Thursday, November 15, 2012

Those Crazy Bohemians! (What is Impressionism Anyway?)

Impressionism. We have been talking about it for awhile now on this blog. Most people have heard of it even if they aren't particularly into art or painting. But for many it remains just a word.  What defined Impressionism? Why was it so different from previous painting style?

We already established that artists knew they had to do something different in order to still be valuable.  The camera had seen to that. Impressionism was essentially freedom. It had started a few years earlier, but it's first "launching" was in 1874.  The Cooperative and Anonymous Society of Painters, Sculptures and Engravers decided to have a showing at the studio of Felix Nadar, a journalist who was also a photographer. Thirty artists (among them Monet, Degas, Pissarro,Cezanne, Renoir, Sisley, and Morisot) exhibited together eight times between 19874 and 1886.

It was a rebellion against Academie des Beaux-Arts. The Academie was considered the authority in the realist styles of French painting. If you didn't paint like they insisted, you were nothing in their eyes. The Salon de Paris was their annual art exhibit.  For new artists and struggling artists it was extremely important to get into this show. They could win prizes, earn commissions, get reviews, and become a known artist with a good reputation.

The Impressionists were painting with different brush strokes, using brighter colors, and paying much less attention to detail.  Instead, they were interested in how light affected a subject during different times of the day or season. They also were painting landscapes and community life instead of religious, mythology, or family portrait types of paintings. Some of them also decided to stop trying to give depth to a painting.  A canvas was two dimensional and so they painted their buildings flat. The artists mentioned above were routinely getting rejected over and over again. Can you imagine Monet or Cezanne being seen as "not good enough"?!

In 1863 the Academie rejected Manet's painting Luncheon of the Grass because of the nude woman in it. This rejection was considered ridiculous by Manet's fans, even those who were traditional arts patrons. That year so many artists were rejected that Napoleon II decreed the start of the Salon of the Refused. The reviewers, however, were rabid. Cezanne and Monet got verbally beaten up the worst. Their work was called "unfinished sketches" and "impressions". Here is what one said:

I"mpression—I was certain of it. I was just telling myself that, since I was impressed, there had to be some impression in it ... and what freedom, what ease of workmanship! Wallpaper in its embryonic state is more finished than that seascape."

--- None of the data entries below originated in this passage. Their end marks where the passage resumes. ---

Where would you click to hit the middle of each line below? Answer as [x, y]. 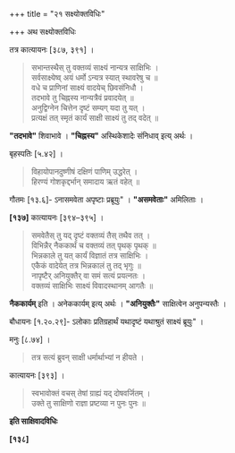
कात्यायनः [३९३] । [37, 375]
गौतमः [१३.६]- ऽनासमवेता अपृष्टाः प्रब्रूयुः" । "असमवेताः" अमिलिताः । [106, 200]
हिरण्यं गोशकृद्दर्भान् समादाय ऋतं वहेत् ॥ [85, 182]
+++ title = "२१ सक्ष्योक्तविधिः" [57, 14]
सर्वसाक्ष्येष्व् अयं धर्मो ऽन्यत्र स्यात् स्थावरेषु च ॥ [94, 77]
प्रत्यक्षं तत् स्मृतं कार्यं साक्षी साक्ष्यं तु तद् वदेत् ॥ [95, 118]
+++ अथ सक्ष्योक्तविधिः [43, 32]
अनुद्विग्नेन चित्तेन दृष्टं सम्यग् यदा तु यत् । [88, 108]
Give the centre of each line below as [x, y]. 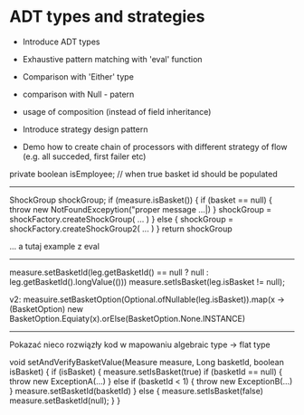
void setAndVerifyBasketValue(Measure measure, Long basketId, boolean [147, 362]
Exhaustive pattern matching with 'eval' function [112, 59]
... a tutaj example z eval [54, 246]
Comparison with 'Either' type [78, 76]
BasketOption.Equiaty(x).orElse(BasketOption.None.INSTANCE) [128, 318]
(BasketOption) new [47, 308]
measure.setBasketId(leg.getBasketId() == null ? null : [109, 272]
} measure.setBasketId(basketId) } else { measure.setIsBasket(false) [137, 391]
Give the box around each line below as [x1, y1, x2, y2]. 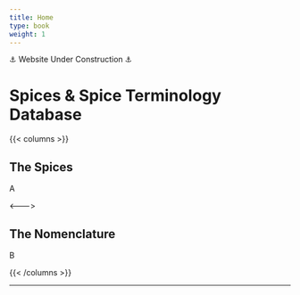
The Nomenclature [9, 226, 116, 242]
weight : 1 [9, 29, 46, 38]
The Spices [9, 160, 73, 175]
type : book [9, 21, 50, 30]
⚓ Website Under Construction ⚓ [9, 54, 132, 65]
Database [9, 104, 82, 125]
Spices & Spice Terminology [9, 86, 221, 105]
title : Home [9, 12, 54, 22]
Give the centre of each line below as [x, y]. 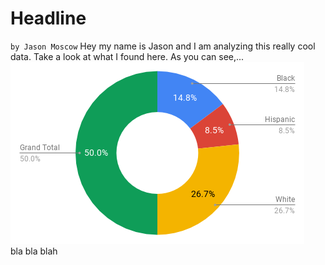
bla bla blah [34, 251]
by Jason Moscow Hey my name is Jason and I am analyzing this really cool [163, 46]
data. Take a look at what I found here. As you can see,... [127, 56]
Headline [48, 18]
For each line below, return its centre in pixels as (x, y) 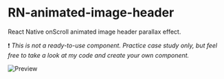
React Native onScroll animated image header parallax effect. (94, 32)
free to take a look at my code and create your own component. (99, 55)
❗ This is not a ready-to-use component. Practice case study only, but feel (113, 45)
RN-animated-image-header (91, 13)
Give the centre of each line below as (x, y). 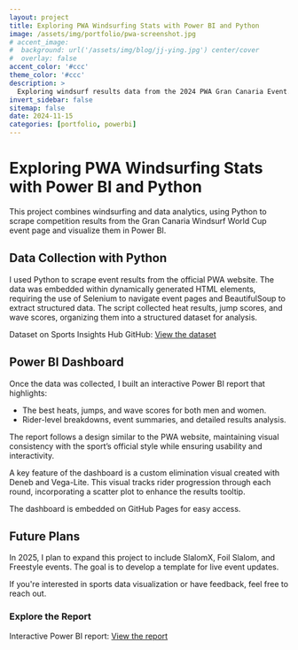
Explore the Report (50, 616)
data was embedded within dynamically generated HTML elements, (133, 289)
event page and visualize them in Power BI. (88, 230)
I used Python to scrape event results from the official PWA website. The (142, 279)
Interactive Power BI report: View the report (89, 636)
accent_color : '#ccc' (49, 67)
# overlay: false (43, 58)
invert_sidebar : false (51, 100)
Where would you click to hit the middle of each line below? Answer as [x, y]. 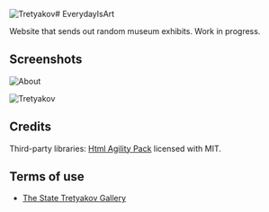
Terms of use [47, 177]
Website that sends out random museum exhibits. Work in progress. [135, 31]
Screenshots [46, 60]
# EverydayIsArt [85, 14]
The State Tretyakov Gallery [74, 199]
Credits [31, 127]
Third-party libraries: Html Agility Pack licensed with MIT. [116, 148]

Regardless, these painters kept painting, accepting the name Impressionist for themselves and Impressionism for their work.  This style of painting would go on to affect not only painting, but literature, photography, and film making. This avant garde painting style, and the artists who worked in it, were eventually embraced  widely by the public. Unfortunately, for many of them it would not be until after their death.

Don't let the word Impressionism fool you.  There are a wide variety of art forms that were born from this style of painting, making it more diverse and stylistic than at first glance. I dare say that all of modern art owes its existence to those crazy bohemians who embraced the term "Impressionism" and painted as they pleased, regardless of the consequences.